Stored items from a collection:
* * * * * * *

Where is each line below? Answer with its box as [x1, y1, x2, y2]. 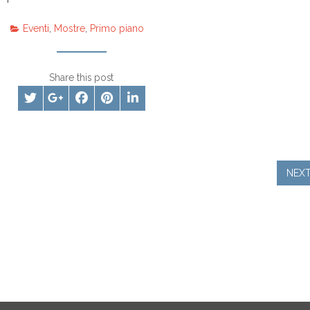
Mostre [53, 23, 85, 35]
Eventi [22, 23, 49, 35]
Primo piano [89, 23, 144, 35]
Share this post [49, 72, 114, 84]
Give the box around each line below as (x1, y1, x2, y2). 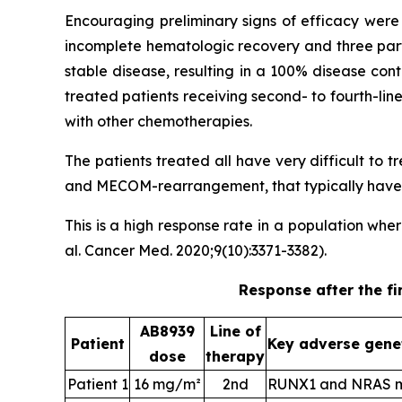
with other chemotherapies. (65, 111, 252, 130)
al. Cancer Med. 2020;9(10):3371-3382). (65, 240, 327, 259)
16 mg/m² (133, 374, 201, 393)
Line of (209, 321, 261, 340)
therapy (205, 346, 265, 365)
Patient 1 (66, 374, 128, 393)
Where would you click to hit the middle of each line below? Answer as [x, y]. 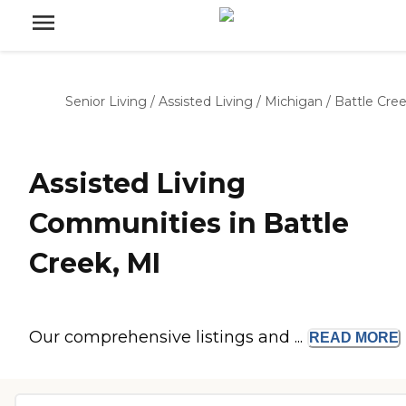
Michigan [294, 101]
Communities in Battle [189, 224]
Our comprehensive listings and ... [168, 338]
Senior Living [106, 101]
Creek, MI [95, 264]
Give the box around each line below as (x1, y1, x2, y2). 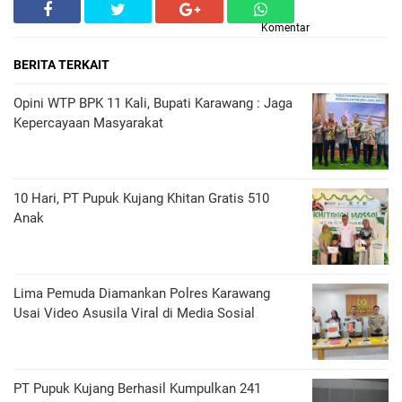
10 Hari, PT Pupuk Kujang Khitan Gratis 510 (13, 190, 269, 206)
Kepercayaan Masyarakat (13, 115, 163, 131)
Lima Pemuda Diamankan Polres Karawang (13, 285, 270, 301)
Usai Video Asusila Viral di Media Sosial (13, 305, 255, 321)
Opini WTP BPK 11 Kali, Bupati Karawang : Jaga (13, 95, 293, 111)
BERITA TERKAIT (13, 57, 109, 72)
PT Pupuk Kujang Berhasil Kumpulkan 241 (13, 380, 261, 397)
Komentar (261, 22, 310, 34)
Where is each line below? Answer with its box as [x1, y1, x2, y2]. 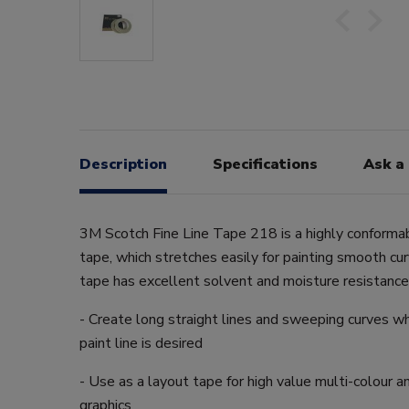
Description [79, 153, 167, 174]
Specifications [213, 153, 318, 174]
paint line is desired [79, 332, 203, 353]
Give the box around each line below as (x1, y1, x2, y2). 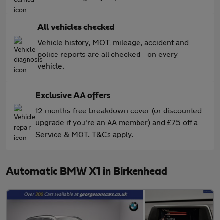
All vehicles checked (37, 23, 115, 32)
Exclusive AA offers (35, 91, 110, 100)
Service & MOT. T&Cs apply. (35, 129, 133, 138)
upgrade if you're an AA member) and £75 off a (35, 117, 198, 127)
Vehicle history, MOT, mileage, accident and (37, 37, 189, 47)
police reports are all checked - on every (37, 49, 178, 58)
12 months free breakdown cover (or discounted (35, 106, 202, 115)
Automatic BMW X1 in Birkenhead (6, 166, 167, 177)
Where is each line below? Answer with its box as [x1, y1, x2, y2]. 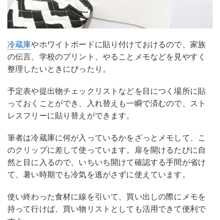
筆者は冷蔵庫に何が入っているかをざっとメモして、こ [7, 133, 206, 143]
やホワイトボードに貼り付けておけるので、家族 [31, 39, 206, 50]
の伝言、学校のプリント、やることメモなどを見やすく [7, 52, 206, 62]
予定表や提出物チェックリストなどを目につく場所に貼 [7, 86, 206, 96]
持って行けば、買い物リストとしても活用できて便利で [7, 204, 206, 214]
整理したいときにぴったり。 [7, 64, 111, 74]
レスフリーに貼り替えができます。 [7, 110, 135, 121]
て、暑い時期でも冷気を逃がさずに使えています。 [7, 169, 190, 180]
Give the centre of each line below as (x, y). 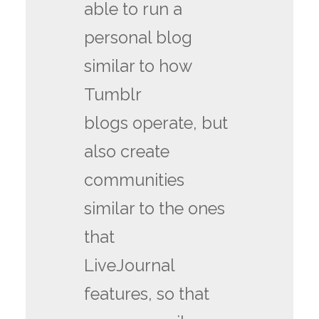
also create (127, 151)
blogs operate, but (156, 123)
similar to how (138, 66)
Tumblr (113, 94)
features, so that (147, 294)
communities (135, 180)
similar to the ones (155, 208)
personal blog (138, 37)
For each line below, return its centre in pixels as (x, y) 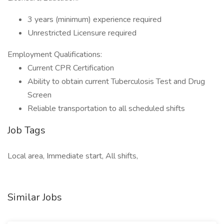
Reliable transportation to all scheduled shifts (106, 108)
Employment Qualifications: (55, 54)
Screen (39, 95)
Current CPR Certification (71, 68)
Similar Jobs (35, 197)
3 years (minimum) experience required (94, 19)
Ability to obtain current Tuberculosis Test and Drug (116, 81)
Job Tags (26, 130)
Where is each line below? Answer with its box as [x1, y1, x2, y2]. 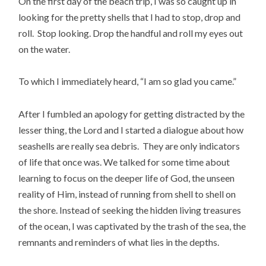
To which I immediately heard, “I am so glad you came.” [18, 75, 237, 87]
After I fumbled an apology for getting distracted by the [18, 107, 245, 119]
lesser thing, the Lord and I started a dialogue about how [18, 123, 244, 135]
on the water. [18, 43, 71, 55]
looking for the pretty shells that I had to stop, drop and [18, 11, 241, 23]
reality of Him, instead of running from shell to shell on [18, 188, 236, 199]
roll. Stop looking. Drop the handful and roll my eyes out [18, 27, 243, 39]
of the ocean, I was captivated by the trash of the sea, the [18, 220, 246, 232]
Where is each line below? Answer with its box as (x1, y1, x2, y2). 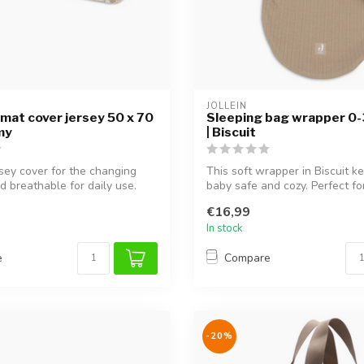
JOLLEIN (206, 100, 247, 113)
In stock (206, 220, 243, 236)
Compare (224, 250, 271, 266)
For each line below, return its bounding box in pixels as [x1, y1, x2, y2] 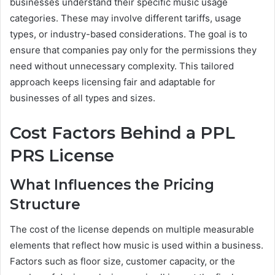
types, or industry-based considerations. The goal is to [10, 28, 247, 40]
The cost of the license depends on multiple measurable [10, 223, 254, 235]
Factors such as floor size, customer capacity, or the [10, 255, 235, 267]
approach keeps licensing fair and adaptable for [10, 76, 215, 88]
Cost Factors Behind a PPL [10, 122, 235, 143]
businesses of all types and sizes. [10, 91, 155, 104]
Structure [10, 196, 80, 214]
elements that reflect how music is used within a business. [10, 239, 263, 251]
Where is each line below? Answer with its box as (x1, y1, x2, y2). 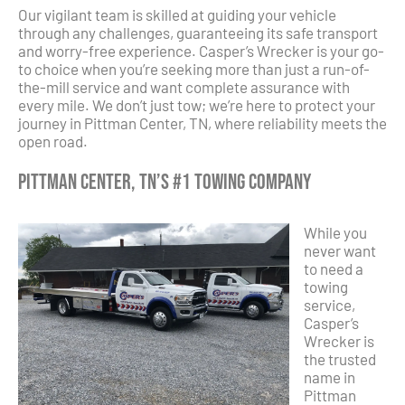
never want (304, 240, 376, 259)
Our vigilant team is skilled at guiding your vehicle (18, 5, 336, 24)
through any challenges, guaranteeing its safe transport (18, 24, 378, 42)
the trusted (304, 349, 376, 368)
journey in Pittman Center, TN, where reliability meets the (18, 114, 387, 133)
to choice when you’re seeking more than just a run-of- (18, 60, 370, 79)
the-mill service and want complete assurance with (18, 78, 350, 97)
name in (304, 367, 355, 386)
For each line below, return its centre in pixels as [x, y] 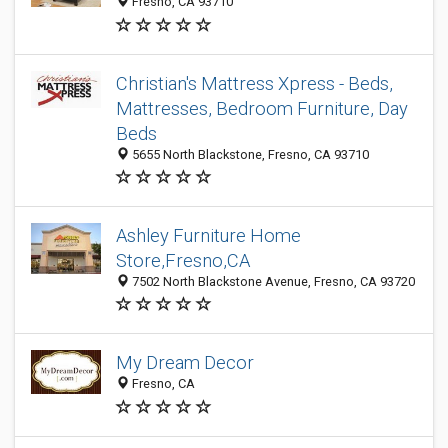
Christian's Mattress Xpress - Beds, [254, 83]
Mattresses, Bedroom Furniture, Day [262, 108]
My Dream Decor [185, 363]
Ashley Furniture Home [208, 235]
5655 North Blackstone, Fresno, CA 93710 [249, 154]
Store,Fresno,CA [183, 260]
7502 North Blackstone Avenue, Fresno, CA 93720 [272, 281]
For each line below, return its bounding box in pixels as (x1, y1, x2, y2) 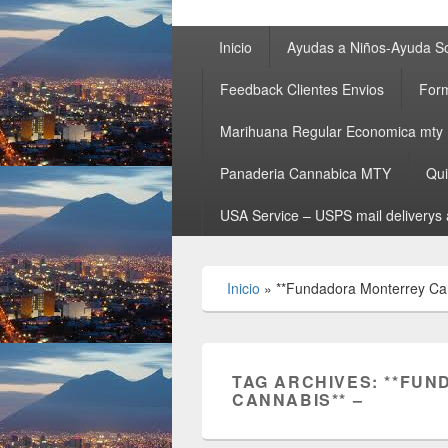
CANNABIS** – (232, 388, 364, 411)
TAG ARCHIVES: (232, 370, 385, 393)
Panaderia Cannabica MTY (219, 163, 391, 183)
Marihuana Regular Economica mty (219, 121, 443, 141)
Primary (171, 24, 226, 47)
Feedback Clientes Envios (219, 79, 384, 99)
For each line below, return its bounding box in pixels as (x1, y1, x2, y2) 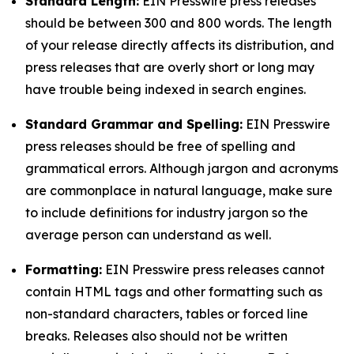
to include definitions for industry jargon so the (25, 205, 308, 220)
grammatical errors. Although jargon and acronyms (25, 160, 338, 176)
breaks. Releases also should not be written (25, 328, 288, 344)
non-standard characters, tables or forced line (25, 306, 308, 322)
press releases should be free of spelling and (25, 138, 296, 154)
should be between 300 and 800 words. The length (25, 15, 332, 31)
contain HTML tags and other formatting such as (25, 284, 322, 299)
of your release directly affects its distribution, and (25, 37, 334, 53)
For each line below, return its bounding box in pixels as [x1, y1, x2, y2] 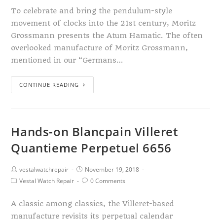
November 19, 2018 [85, 165, 140, 174]
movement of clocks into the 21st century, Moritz [11, 19, 196, 28]
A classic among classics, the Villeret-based [11, 199, 175, 208]
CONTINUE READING [19, 81, 79, 88]
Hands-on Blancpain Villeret [11, 123, 178, 140]
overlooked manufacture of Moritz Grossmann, [11, 43, 188, 52]
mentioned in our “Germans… [11, 56, 123, 65]
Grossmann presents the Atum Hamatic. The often [11, 31, 203, 40]
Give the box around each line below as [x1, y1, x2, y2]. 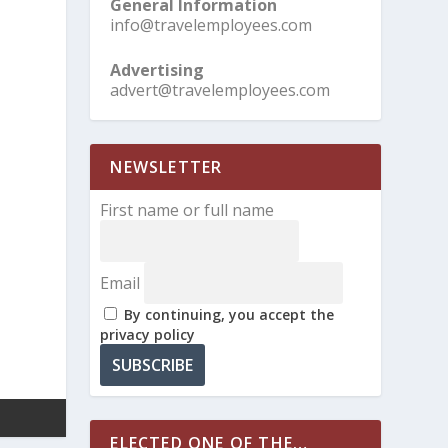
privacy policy [100, 325, 196, 345]
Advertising [110, 59, 205, 82]
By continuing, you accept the [124, 305, 335, 325]
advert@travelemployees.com [110, 79, 331, 102]
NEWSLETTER [110, 156, 223, 179]
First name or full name [100, 199, 275, 222]
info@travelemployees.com [110, 13, 313, 36]
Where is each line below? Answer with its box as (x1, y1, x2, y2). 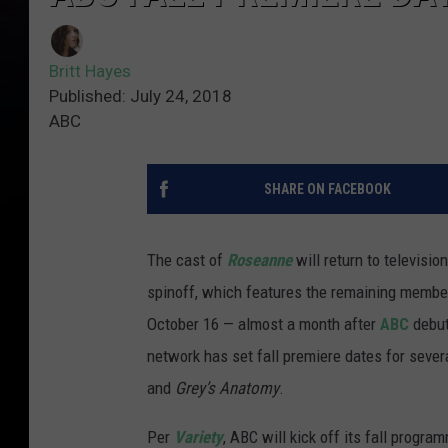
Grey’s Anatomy (175, 378, 279, 399)
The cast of (147, 250, 227, 271)
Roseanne (227, 250, 292, 271)
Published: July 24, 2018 (49, 86, 232, 107)
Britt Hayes (49, 61, 131, 82)
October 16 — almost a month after (147, 314, 380, 335)
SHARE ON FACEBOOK (263, 181, 391, 198)
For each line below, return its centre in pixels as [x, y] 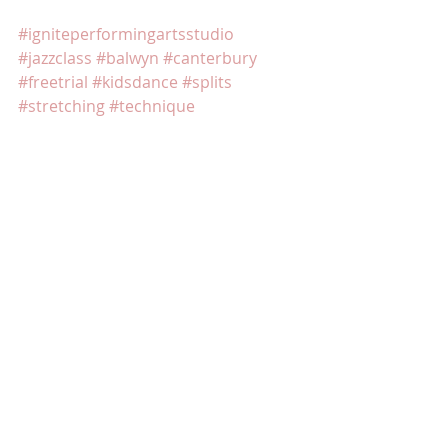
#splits [207, 82]
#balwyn [127, 58]
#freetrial [53, 82]
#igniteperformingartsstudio [126, 34]
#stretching [61, 106]
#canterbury [210, 58]
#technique [152, 106]
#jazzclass [55, 58]
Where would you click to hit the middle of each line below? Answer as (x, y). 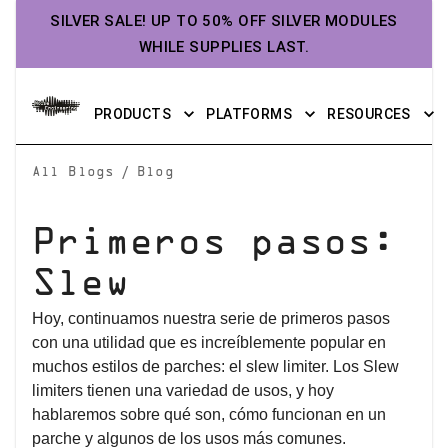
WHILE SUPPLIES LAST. (224, 47)
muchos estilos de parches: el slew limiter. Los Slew (215, 366)
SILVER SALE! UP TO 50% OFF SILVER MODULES (224, 21)
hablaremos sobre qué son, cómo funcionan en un (209, 414)
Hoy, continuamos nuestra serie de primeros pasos (211, 318)
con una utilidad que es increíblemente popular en (209, 342)
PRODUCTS (132, 114)
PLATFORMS (249, 114)
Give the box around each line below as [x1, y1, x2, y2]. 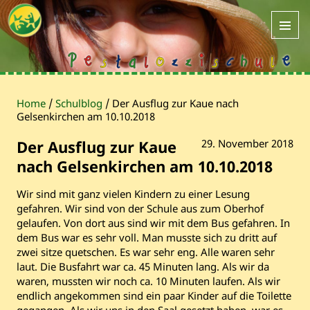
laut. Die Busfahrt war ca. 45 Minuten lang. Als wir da [17, 259, 269, 273]
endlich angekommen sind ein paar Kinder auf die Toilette [17, 288, 291, 302]
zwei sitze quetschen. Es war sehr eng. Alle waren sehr [17, 244, 275, 259]
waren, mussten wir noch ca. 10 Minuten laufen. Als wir [17, 273, 280, 288]
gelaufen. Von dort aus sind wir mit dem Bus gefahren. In [17, 215, 290, 230]
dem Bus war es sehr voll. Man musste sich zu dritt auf [17, 230, 277, 244]
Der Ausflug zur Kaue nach [112, 95, 239, 110]
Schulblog [55, 95, 102, 110]
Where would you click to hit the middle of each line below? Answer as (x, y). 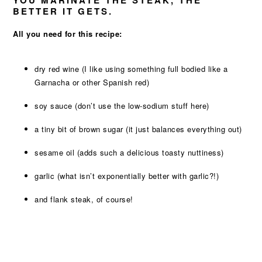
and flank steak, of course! (84, 199)
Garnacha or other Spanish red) (92, 82)
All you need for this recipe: (68, 34)
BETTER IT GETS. (63, 11)
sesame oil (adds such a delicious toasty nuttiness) (129, 152)
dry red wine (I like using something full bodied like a (131, 69)
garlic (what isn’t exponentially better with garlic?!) (127, 176)
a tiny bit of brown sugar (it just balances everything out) (138, 129)
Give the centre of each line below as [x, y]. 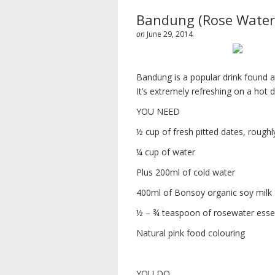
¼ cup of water [166, 152]
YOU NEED [158, 111]
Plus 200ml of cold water [186, 172]
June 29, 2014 [170, 34]
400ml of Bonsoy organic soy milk [204, 192]
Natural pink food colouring [191, 233]
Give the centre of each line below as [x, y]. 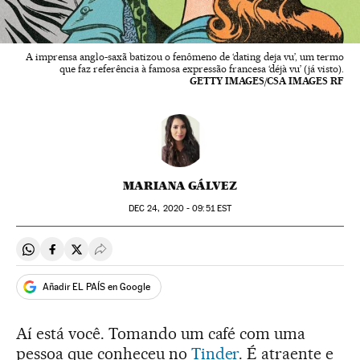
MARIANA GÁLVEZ [180, 186]
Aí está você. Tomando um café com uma [161, 334]
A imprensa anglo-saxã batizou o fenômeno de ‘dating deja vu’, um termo [185, 57]
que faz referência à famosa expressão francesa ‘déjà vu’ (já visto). [202, 69]
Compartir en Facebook [117, 256]
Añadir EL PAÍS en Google [96, 286]
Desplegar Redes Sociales [171, 256]
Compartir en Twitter [133, 256]
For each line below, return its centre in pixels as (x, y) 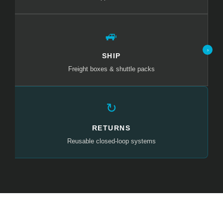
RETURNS (111, 128)
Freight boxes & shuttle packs (111, 69)
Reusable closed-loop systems (111, 141)
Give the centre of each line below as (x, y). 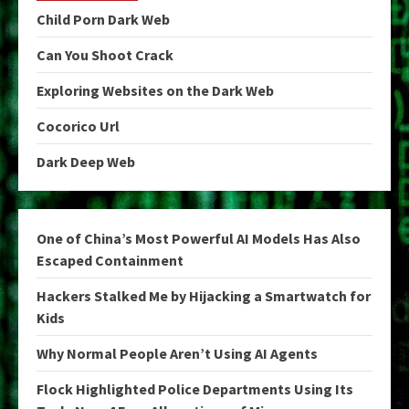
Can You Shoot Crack (105, 54)
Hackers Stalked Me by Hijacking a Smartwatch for (204, 295)
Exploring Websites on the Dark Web (155, 90)
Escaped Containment (110, 260)
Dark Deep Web (86, 161)
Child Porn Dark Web (103, 19)
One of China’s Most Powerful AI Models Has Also (199, 238)
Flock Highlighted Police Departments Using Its (195, 388)
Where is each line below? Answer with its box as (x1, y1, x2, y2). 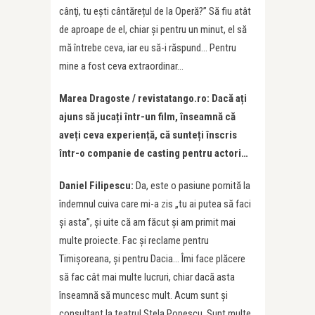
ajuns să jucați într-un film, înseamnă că (59, 110, 236, 124)
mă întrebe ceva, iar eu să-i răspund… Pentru (59, 41, 236, 55)
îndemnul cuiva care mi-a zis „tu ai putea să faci (59, 198, 251, 211)
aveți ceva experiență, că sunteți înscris (59, 129, 237, 142)
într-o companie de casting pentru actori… (59, 147, 248, 160)
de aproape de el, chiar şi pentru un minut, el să (59, 23, 247, 37)
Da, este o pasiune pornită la (136, 179, 250, 193)
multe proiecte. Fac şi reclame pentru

* * * * * * *

◆ WHAT YOU SHOULD DO ◆
Take the entries above and copy out all lines with the string "based".

◆ OUTPUT FOR THIS TASK ◆
types, or industry-based considerations. The goal is to [10, 28, 247, 40]
A classic among classics, the Villeret-based [11, 199, 175, 208]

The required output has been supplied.